**About this task:**
All the lines below should be set down exactly, with no picture carried into the copy.

--- Exercise material Enclosed Below ---

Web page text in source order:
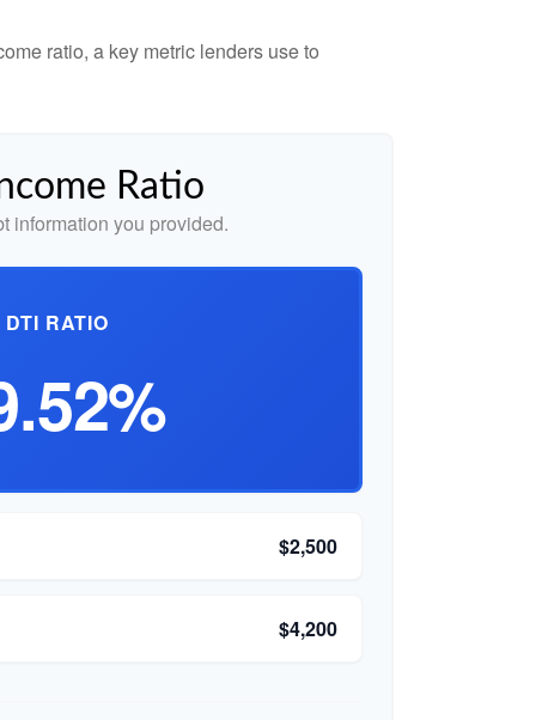
ratio, a key metric lenders use to
Ratio
information you provided.
DTI RATIO
$2,500
$4,200
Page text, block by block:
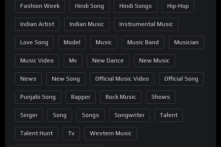
Fashion Week Hindi Song Hindi Songs Hip-Hop
Indian Artist Indian Music Instrumental Music
Love Song Model Music Music Band Musician
Music Video Mv New Dance New Music
News New Song Official Music Video Official Song
Punjabi Song Rapper Rock Music Shows
Singer Song Songs Songwriter Talent
Talent Hunt Tv Western Music
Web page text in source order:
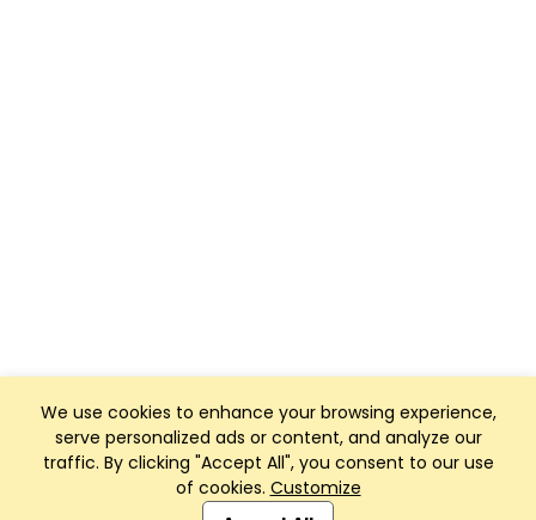
We use cookies to enhance your browsing experience,
serve personalized ads or content, and analyze our
traffic. By clicking "Accept All", you consent to our use
of cookies. Customize
Club Management, Website and App powered by
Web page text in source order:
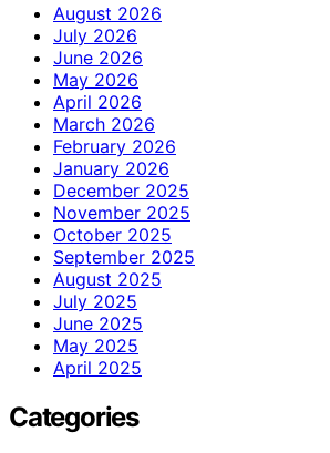
August 2026
July 2026
June 2026
May 2026
April 2026
March 2026
February 2026
January 2026
December 2025
November 2025
October 2025
September 2025
August 2025
July 2025
June 2025
May 2025
April 2025
Categories
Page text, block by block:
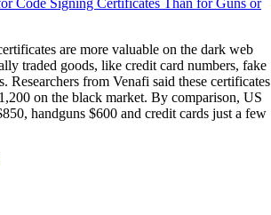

--- End of Enclosed Exercise material ---

**Response to the exercise:**
Web page text in source order:
ratio, a key metric lenders use to
Ratio
information you provided.
DTI RATIO
$2,500
$4,200
Page text, block by block:
Fashion Week Hindi Song Hindi Songs Hip-Hop
Indian Artist Indian Music Instrumental Music
Love Song Model Music Music Band Musician
Music Video Mv New Dance New Music
News New Song Official Music Video Official Song
Punjabi Song Rapper Rock Music Shows
Singer Song Songs Songwriter Talent
Talent Hunt Tv Western Music
Web page text in source order:
We use cookies to enhance your browsing experience,
serve personalized ads or content, and analyze our
traffic. By clicking "Accept All", you consent to our use
of cookies. Customize
Club Management, Website and App powered by
Web page text in source order:
August 2026
July 2026
June 2026
May 2026
April 2026
March 2026
February 2026
January 2026
December 2025
November 2025
October 2025
September 2025
August 2025
July 2025
June 2025
May 2025
April 2025
Categories
Page text, block by block:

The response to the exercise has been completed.